İRŞÂD VE MEDÂR KUTBU
İrşâd ve Medâr Kutbu
Ekâbir-i Nakşibendiyye’nin beyânât-ı hakîkiyyesine göre kutub iki kısımdır.
Bir kısmı kutb’ül-irşâd’dır ki; Feyyâz-ı Hakîkî’nin irşâd-ı hidâyete âid ifâzasına vâsıta olandır. Âlem-i İslâmiyyet’in bekâsıyla mevcûd ve vârdır. Ve diğeri, kutb-u medârdır. Vücûd ve bekâya taalluk eden ifâzaya vâsıta olub, âlemin bekâsıyla mevcûddur.
Kutb’ül-irşâd, ba’de’l-vefât vâzife-i irşâdda kâim olması mümkün ve vâki’dir. Binâenaleyh, kurûn-u mütetâvilede bir zuhûr eder. Kutb-u medârın her zamânda berhayât olması lâzımdır.
Kutb-u irşâddan istifâza üç nev’ iledir.
Birincisi; sâlikin hâline müteveccih olub bâtınına ifâza-i nûr-u rüşd ve hidâyet etmesidir. Sâlikin onu bilib teveccühüne vukûfu lâzım değildir.
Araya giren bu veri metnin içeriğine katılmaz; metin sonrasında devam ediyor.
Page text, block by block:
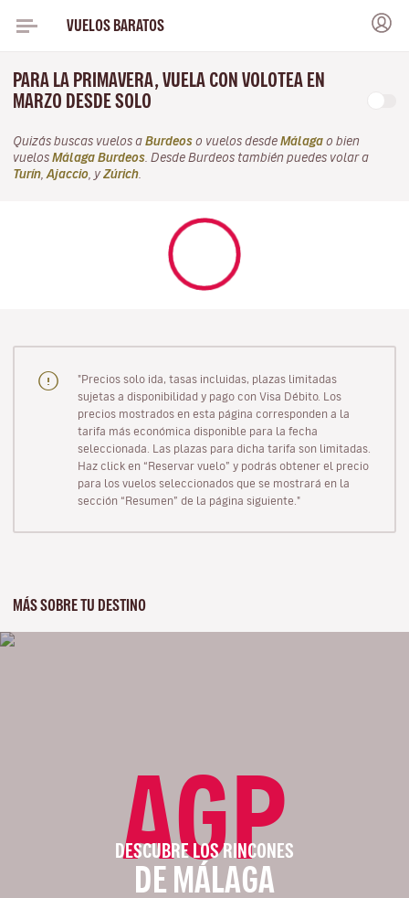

İkincisi; sâlikin ona müteveccih olarak istifâza-i nûr-u rüşd ve hidâyet eylemesidir ki, bu nev’de kutbun şahsını bilmek lâzım değildir.
Üçüncüsü; tekrâr ve kesret-i ismullâh ile kalbi meşgûl edib, âlemi bihaseb’il-bâtın istilâ eden bahr-i feyz-i İlâhî memba’ı olan kutb-u irşâdın kalbinden muhabbet-i ihlâs mikdârınca tereşşuh ile hâsıl olmakdadır ki; bunda dahî sâlikin ve kutbun birbirlerine vukuf ve ıttılâları lâzım değildir.